_Source material:_
========================

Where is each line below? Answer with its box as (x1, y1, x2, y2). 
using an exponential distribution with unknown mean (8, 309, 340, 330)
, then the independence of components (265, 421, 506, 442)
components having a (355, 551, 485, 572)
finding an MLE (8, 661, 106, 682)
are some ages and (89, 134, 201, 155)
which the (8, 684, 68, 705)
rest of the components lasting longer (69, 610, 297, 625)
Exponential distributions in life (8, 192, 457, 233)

========================

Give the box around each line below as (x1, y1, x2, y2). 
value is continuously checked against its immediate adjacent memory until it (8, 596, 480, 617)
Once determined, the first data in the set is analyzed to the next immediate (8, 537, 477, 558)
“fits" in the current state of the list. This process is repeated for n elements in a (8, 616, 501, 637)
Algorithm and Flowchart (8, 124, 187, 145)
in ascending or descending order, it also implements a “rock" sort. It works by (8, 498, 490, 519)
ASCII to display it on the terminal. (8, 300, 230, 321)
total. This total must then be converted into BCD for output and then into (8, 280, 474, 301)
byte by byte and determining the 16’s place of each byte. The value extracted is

========================

_Task statement:_ Beginning with the line containing "components having a (355, 551, 485, 572)" and ending with the line containing "Exponential distributions in", extract those lines exactly from the listing above, and only those.

_Answer space:_
components having a (355, 551, 485, 572)
finding an MLE (8, 661, 106, 682)
are some ages and (89, 134, 201, 155)
which the (8, 684, 68, 705)
rest of the components lasting longer (69, 610, 297, 625)
Exponential distributions in life (8, 192, 457, 233)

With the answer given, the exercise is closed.